There’s only one way LACMA knows to enjoy a weekend—with live music, stunning film, and world-class art—and this week is no exception. On Friday the Tom Rizzo Group takes center stage at Jazz at LACMA. Guitarist Tom Rizzo helms this bebop-based jazz group, recognized by their dulcet tones and pulsing rhythms. Jazz at LACMA is, as always, free and open to the public. Then, in the Bing Theater, the brief but beautiful film series The Image of Mexico: Multiple Visions presents works by Mexican cinematographer Gabriel Figueroa and his legacy, as seen in the exhibition Under the Mexican Sky: Gabriel Figueroa—Art and Film.
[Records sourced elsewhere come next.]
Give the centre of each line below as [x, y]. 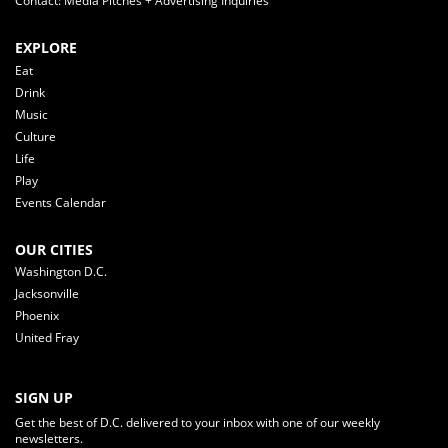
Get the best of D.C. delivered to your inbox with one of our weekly [197, 423]
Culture [35, 136]
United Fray [47, 338]
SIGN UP [44, 398]
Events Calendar [60, 202]
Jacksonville [47, 294]
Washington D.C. [61, 272]
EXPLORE [46, 48]
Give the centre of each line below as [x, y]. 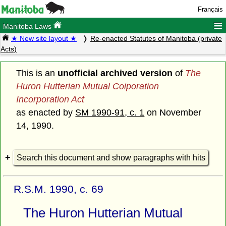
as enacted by [46, 112]
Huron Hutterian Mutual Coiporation [88, 86]
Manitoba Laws [29, 26]
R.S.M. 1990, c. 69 [59, 189]
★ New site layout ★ [44, 39]
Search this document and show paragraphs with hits [111, 157]
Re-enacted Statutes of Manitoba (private [156, 39]
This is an [37, 73]
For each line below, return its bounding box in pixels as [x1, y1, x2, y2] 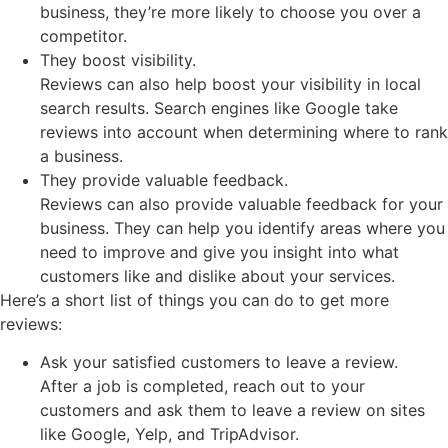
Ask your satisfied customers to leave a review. [40, 352, 398, 373]
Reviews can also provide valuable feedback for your [40, 193, 443, 214]
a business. [40, 145, 123, 166]
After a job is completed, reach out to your [40, 376, 365, 397]
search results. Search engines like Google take [40, 97, 398, 118]
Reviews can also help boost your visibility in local [40, 73, 421, 94]
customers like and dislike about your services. [40, 265, 395, 286]
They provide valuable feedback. [40, 169, 288, 190]
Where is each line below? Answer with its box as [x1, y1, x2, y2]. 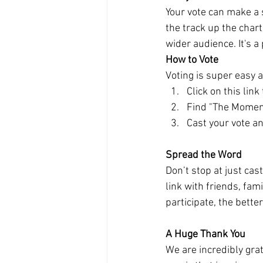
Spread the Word [166, 149, 242, 161]
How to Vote [166, 54, 218, 66]
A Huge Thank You [166, 228, 245, 241]
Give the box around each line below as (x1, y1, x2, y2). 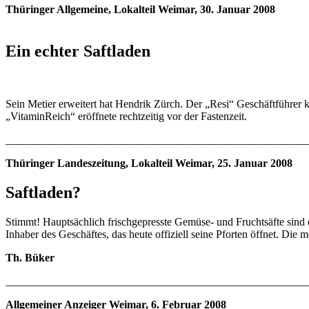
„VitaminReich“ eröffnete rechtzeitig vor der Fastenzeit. (6, 110, 247, 122)
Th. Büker (6, 251, 54, 263)
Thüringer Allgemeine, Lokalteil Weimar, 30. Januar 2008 (6, 3, 275, 15)
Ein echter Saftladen (6, 41, 150, 60)
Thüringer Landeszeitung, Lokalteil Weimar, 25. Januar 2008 (6, 157, 292, 169)
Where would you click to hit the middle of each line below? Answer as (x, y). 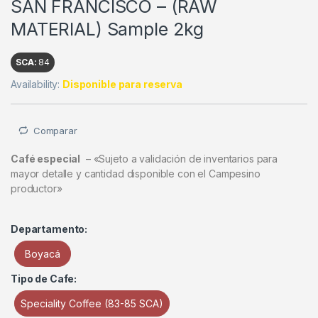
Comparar (55, 130)
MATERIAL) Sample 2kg (108, 29)
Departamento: (49, 229)
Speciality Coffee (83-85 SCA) (92, 304)
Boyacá (43, 254)
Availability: (37, 84)
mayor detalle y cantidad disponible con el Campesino (136, 174)
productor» (37, 189)
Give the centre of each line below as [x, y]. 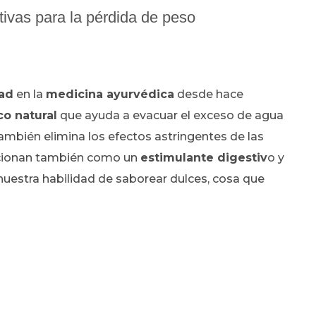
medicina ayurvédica [110, 94]
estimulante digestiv [204, 158]
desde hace [209, 94]
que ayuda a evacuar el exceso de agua [170, 115]
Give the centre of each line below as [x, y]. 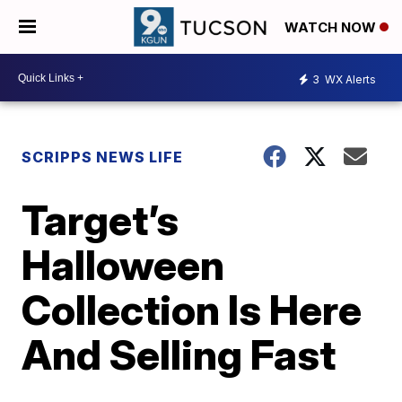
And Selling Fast [179, 354]
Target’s [100, 220]
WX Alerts [349, 79]
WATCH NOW [332, 28]
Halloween [123, 265]
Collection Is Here [192, 310]
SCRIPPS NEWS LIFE [103, 157]

See Redes at 7:30 pm, a fascinating and influential artifact, and Let’s Go with Pancho Villa at 8:45 pm, a production with epic proportions.
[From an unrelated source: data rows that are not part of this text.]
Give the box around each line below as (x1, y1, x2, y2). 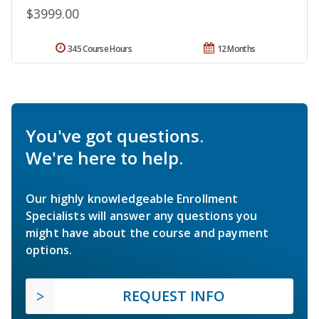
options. (26, 241, 73, 258)
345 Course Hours (68, 42, 132, 55)
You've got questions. (26, 123, 204, 147)
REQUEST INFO (122, 286, 225, 305)
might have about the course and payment (26, 224, 269, 241)
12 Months (216, 42, 256, 55)
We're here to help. (26, 145, 183, 169)
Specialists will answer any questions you (26, 207, 258, 224)
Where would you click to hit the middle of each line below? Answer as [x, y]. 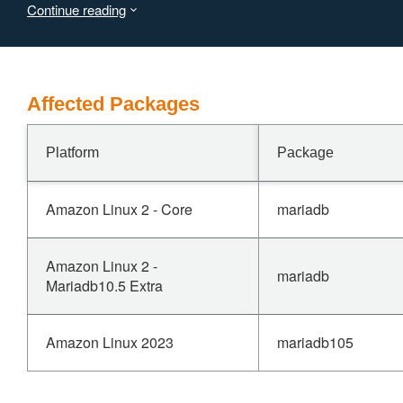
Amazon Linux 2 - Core [119, 209]
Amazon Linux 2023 [110, 342]
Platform [72, 152]
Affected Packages [113, 104]
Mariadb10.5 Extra [104, 286]
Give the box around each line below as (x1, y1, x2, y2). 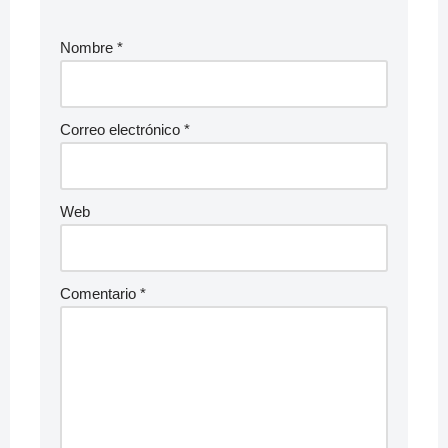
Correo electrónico (60, 121, 184, 138)
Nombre (60, 39, 117, 56)
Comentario (60, 285, 140, 302)
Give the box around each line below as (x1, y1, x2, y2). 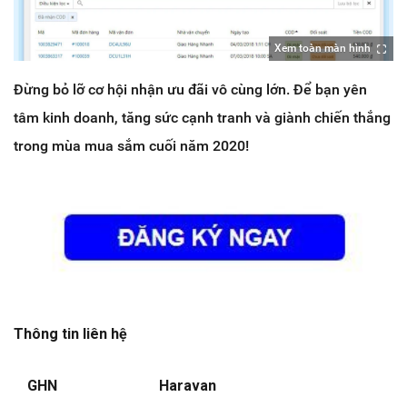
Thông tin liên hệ (14, 325, 127, 343)
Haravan (159, 377, 216, 395)
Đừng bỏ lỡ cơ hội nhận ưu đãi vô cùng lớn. (14, 81, 293, 99)
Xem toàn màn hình (274, 42, 371, 55)
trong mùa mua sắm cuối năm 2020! (14, 137, 249, 155)
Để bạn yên (293, 81, 367, 99)
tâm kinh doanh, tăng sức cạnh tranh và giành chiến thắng (14, 109, 391, 127)
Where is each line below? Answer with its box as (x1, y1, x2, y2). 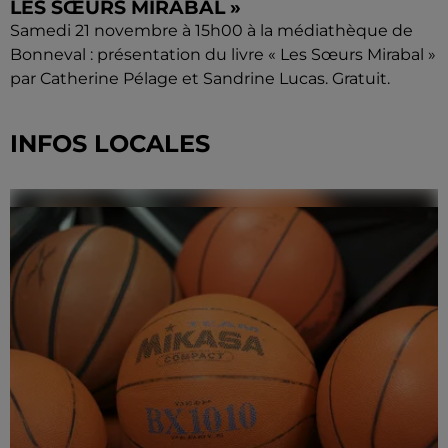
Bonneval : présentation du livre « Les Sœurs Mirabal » (10, 44, 436, 64)
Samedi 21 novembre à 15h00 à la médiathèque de (10, 20, 413, 40)
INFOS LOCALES (10, 128, 210, 158)
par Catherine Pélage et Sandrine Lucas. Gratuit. (10, 68, 390, 88)
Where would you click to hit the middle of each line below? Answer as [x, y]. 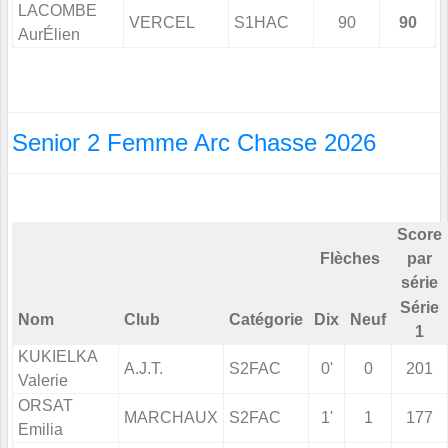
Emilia [40, 430]
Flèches [350, 259]
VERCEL [162, 23]
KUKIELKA [58, 357]
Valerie [43, 381]
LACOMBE [57, 11]
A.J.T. [143, 369]
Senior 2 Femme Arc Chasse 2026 [194, 143]
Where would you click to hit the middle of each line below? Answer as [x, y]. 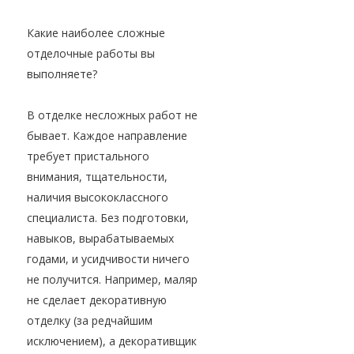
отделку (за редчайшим [90, 321]
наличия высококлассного [98, 198]
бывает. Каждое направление [107, 136]
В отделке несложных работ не [112, 115]
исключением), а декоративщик [112, 341]
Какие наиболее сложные [96, 33]
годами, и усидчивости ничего [108, 259]
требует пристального [88, 156]
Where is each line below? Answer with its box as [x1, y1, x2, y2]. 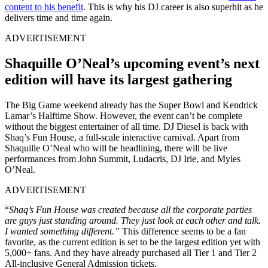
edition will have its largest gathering [5, 71, 232, 87]
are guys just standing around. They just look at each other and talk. [5, 215, 261, 226]
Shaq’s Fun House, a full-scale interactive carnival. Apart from [5, 132, 239, 142]
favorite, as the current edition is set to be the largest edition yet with [5, 236, 260, 247]
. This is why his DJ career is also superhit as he [83, 1, 263, 12]
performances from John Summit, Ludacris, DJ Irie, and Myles [5, 153, 240, 164]
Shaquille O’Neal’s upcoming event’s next [5, 55, 260, 71]
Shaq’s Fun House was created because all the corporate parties [9, 204, 252, 215]
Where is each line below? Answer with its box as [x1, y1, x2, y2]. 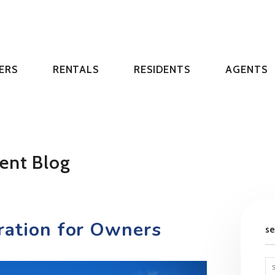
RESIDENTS [134, 63, 190, 76]
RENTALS [52, 63, 99, 76]
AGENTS [225, 63, 268, 76]

On Saturday museum patrons are invited to join any of the half-dozen free tours offered throughout the day, including a walk-through of one of our newest exhibitions See the Light: Photography, Perception, Cognition—The Marjorie and Leonard Vernon Collection. While you’re exploring the collection, don’t miss David Hockney: Seven Yorkshire Landscape Videos, 2011, Lingering Dreams: Japanese Painting of the 17th Century, and Down to Earth: Modern Artists and the Land, before Land Art. In the evening, The Image of Mexico film series concludes with the hallucinatory ¡Que viva México! at 5 pm, and then the tribute documentary Multiple Visions—The Crazy Machine at 7:30 pm (both screenings are free).
Finally, on Sunday families are invited to join in this week’s edition of Andell Family Sundays beginning at 12:30 pm. For the month of November children and their parents are looking at and creating their own interpretations of animals in Japanese art in the form of scrolls and screens. Later in the day, Sundays Live presents the Young Musicians Foundation Debut Orchestra with pieces from Arvo Pärt, Darius Milhaud, and Wolfgang Amadeus Mozart. Topping it all off, Film Independent at LACMA hosts a free members-only screening of Eastbound & Down, the HBO television comedy about to reach its finale. This is what we call a weekend done right.